Hot fill washing machines use the hot water already heated and stored in your home.
What is hot fill?
Save Money
Less electricity
Quicker washes
Heating element lasts longer
Ebac are the only UK manufacturer of washing machines that let you use hot water already in your home to do your laundry.
Filling your washing machines with hot water - rather than cold - has many advantages. You may wonder that if that's the case - why have all the other manufacturer's removed hot fill features? The simple answer is production cost. Other manufacturers removed the hot fill components to reduce manufacturing costs - allowing them to lower prices. These cheap and cheerful machines are a false economy.
Even more expensive machines removed the hot fill features to reduce costs. Ebac hot fill machines allow you to do your laundry with water already heated in your home. This saves time as you don't need to wait on the machine to heat cold water in the machine. It saves electricity as your machine doesn't need to consume electricity to heat the water. It saves money as you are not using the expensive electricity to heat water that you already have heated available.
If you are a solar panel user - the savings are even greater. You effectively have free *hot* water to do your family washing.
Do you have Solar Panels?
Our Founder & Chairman John Elliott MBE DL answers your questions about Hot Fill Machines
Why a Hot & Cold Fill Washing Machine Can Always Save You Money.
Jeff Howell
Home and Building Expert
In recent years hot-fill washing machines have been hard to find. Or impossible, if it’s a British-built machine that you’d prefer.
Cold-fill washing machines have been the only ones available, which means that you have to use electricity to heat the water from cold – even if your home already has a tank of hot water sitting waiting in the airing cupboard, or a gas-fired combi boiler sitting in the same utility room as the machine.
Various bits of marketing-speak have been used to explain this. Such as saying that hot-fill washing machines are less reliable, because the rubber hose seals fail quicker. Or that hot-fill machines don’t really save money anyway, because most of the water entering has been sitting in a cold pipe run. None of this is correct.
Some salesmen have even told customers that cold-only washing machines are more “eco-friendly”, or even that there are UK or EU regulations banning the use of hot-fill machines. All nonsense.
There is no law or rule that requires new washing machines to be cold-fill only. Such machines are made purely to save on the manufacturers’ costs. They save by not having to fit a hot-water valve, a hot-fill hose, the wiring and electronics that tell the machine when to open the hot valve, and the internal hose leading from the hot valve to the soap dispenser.
These short cuts might save money for the manufacturers, but they are costing money to householders.
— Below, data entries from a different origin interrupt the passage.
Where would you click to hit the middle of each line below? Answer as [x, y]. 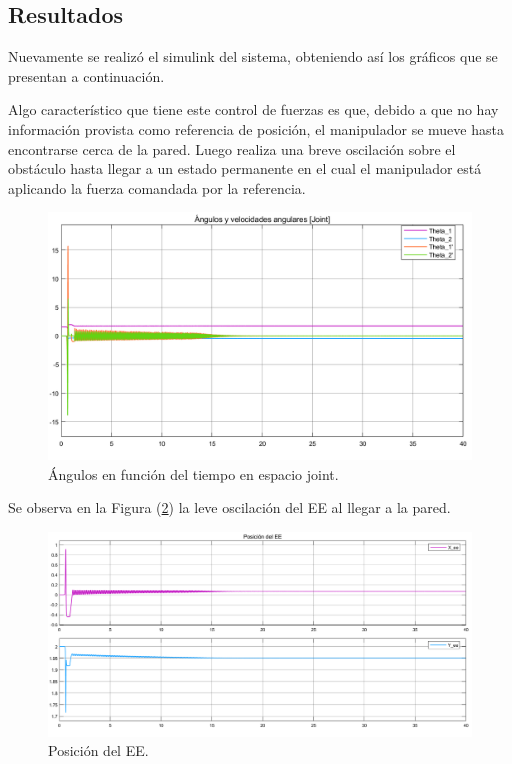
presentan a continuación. [86, 75]
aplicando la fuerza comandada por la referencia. [157, 187]
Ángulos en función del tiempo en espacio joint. [193, 473]
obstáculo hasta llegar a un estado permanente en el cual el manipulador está [245, 168]
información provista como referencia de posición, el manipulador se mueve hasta [256, 128]
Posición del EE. [98, 750]
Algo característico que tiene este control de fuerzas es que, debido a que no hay [253, 109]
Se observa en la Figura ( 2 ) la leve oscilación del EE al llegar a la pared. [229, 507]

The fact is that heating water by electricity costs three to four times more than using gas or oil (depending on your tariffs). And if you don’t have oil or mains gas, and use Economy 7 (“off peak”) electricity to heat your hot-water cylinder overnight, there is still a three to four fold saving over using the much more expensive day-rate electricity.
Homes with solar hot water panels are even more disadvantaged, as their day-time hot water is effectively free (if you discount the installation costs), and it must be galling for those owners to have to pay for electricity to heat water in their washing machines.
Some industry sources try to argue that hot-fill washing machines do not really save money, because most machines are sited too far from the hot-water source. Their reasoning is that when the hot valve opens, the first water that flows in is cold, because it has been sitting in an exposed pipe run. And then, after the machine has filled, the hot water left in that pipe run will cool down, and therefore be “wasted”.
This argument doesn’t really stack up. Let’s take the case of a washing machine that uses 20 litres for the initial hot wash (the subsequent rinse cycles will all use cold water). If your washing machine is ten metres away from the hot-water cylinder, then the volume of standing water in the feed-pipe is only 1.3 litres for a 15mm copper pipe, or 2.8 litres for a 22mm pipe (the figures for plastic pipes are even lower, as they have smaller internal diameters). By far the greatest amount of water entering the machine will be pre-heated hot water from your cylinder. Even with a combi boiler (where a boiler-full of cold water might have to run off before the hot water flows through) there will still be a saving.
"As for the idea that, once the hot valve shuts off, the hot water in the feed pipe is "wasted", this discounts the fact that it will be warming the air in the house (in the winter) just like a radiator. Your room thermostat will detect this contribution, and shut the boiler down to accommodate it."